WEDGE MODEL

Calculating seismic reflection responses across a bed that thins continuously is a useful modeling technique for developing the principles of thin-bed interpretation that will be emphasized in this module. Such a wedge model is displayed below.

Figure 3.

In this model, the media above and below the thin bed have the same acoustic impedance, which causes the reflection coefficients at the top and bottom of the bed to have the same magnitudes but opposite algebraic signs. The basic features of the composite reflection generated by this simple model can be used to illustrate how bed thickness affects seismic reflection character for most thin-bed depositional systems. The physics of the reflection process is shown by the animation below

Note the seismic reflection from top of the bed in red, also known as the postive coefficient from surface. As sound travels through the bed a seismic reflection from the base is generated, which has the same magnitude as the first reflection, but the opposite algebraic sign. Note this reflection from base, or negative coefficient from surface in blue. At this point the two wavelets exist as seperate but overlapping waveforms.

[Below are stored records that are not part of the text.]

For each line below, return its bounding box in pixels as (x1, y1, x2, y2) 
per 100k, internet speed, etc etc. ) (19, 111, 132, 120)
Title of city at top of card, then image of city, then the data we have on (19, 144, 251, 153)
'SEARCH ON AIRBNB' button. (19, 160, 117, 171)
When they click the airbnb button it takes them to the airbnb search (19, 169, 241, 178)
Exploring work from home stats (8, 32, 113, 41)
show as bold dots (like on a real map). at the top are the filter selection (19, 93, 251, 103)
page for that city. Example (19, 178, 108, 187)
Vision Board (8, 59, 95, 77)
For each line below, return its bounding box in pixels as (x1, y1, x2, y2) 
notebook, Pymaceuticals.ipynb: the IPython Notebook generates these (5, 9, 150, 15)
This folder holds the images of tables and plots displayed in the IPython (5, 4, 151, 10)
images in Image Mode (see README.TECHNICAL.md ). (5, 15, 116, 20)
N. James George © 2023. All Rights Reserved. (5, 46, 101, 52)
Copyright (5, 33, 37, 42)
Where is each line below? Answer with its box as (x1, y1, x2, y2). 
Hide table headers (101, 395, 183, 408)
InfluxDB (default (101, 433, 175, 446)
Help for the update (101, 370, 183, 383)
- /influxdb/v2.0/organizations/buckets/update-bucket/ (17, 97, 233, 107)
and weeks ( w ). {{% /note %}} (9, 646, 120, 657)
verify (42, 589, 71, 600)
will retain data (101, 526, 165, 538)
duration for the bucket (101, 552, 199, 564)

The two wavelets are then added together...

to create the composite response in the wedge model below.

When the one-way time thickness of the wedge is one-half or more the dominant wavelength, the amplitude of the reflection event does not change in magnitude. For such thick beds, the embedded animation shows that the only indication that bed thickness decreases (increases) as the modeling process moves across the wedge is that the timing difference between the reflections from the top and base of the bed decreases (increases).